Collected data
# # #
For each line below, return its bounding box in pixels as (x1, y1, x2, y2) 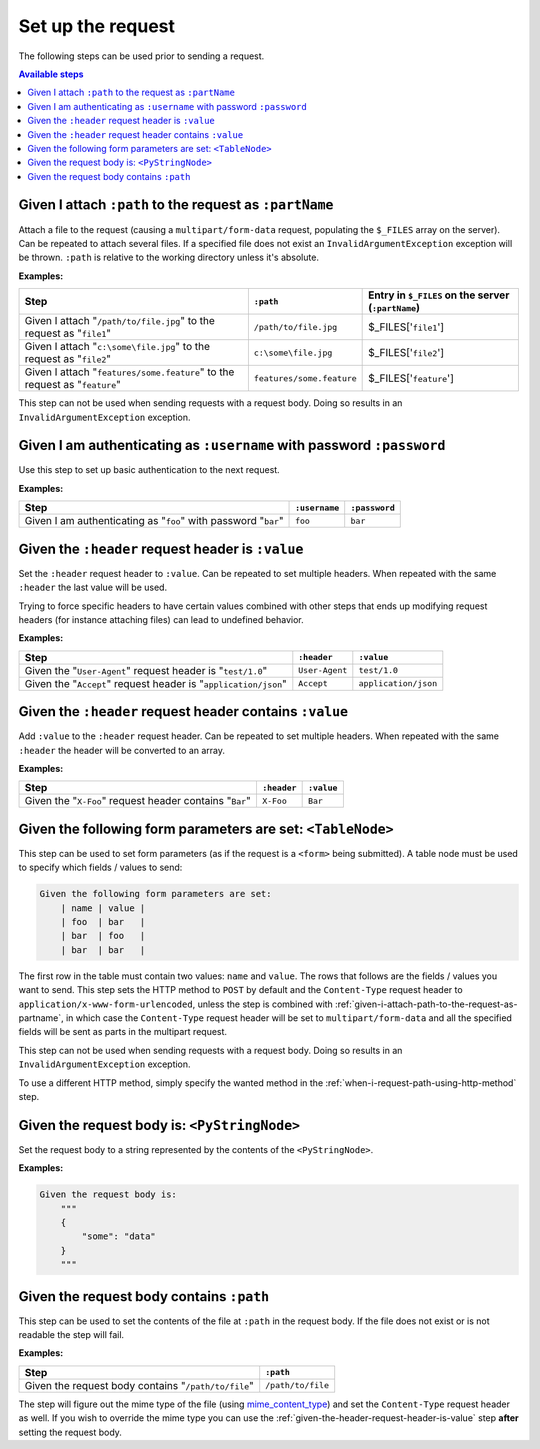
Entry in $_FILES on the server (368, 288, 510, 302)
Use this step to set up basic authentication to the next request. (18, 464, 280, 476)
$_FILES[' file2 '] (368, 346, 445, 360)
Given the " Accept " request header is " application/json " (24, 676, 287, 690)
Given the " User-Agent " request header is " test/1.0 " (24, 663, 268, 677)
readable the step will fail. (18, 1329, 125, 1341)
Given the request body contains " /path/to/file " (24, 1378, 255, 1392)
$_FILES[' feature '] (368, 371, 454, 385)
# # #
TASK INSTRUCTIONS:
Your job is to repeat the data exactly, leaving each picture out.

WRITTEN SOLUTION:
For each line below, return its bounding box in pixels as (x1, y1, x2, y2) 
Entry in $_FILES on the server (368, 288, 510, 302)
Use this step to set up basic authentication to the next request. (18, 464, 280, 476)
$_FILES[' file2 '] (368, 346, 445, 360)
Given the " Accept " request header is " application/json " (24, 676, 287, 690)
Given the " User-Agent " request header is " test/1.0 " (24, 663, 268, 677)
readable the step will fail. (18, 1329, 125, 1341)
Given the request body contains " /path/to/file " (24, 1378, 255, 1392)
$_FILES[' feature '] (368, 371, 454, 385)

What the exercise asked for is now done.